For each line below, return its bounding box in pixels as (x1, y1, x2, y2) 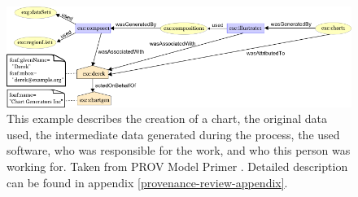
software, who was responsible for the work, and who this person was (7, 142, 351, 159)
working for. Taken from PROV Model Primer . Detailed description (7, 157, 348, 174)
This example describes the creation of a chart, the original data (7, 110, 327, 127)
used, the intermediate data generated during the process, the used (7, 125, 340, 142)
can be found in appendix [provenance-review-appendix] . (7, 173, 288, 190)

| Directions |
Scan the entries above for the word "data", then copy every line in which it occurs.

| Solution |
This example describes the creation of a chart, the original data (7, 110, 327, 127)
used, the intermediate data generated during the process, the used (7, 125, 340, 142)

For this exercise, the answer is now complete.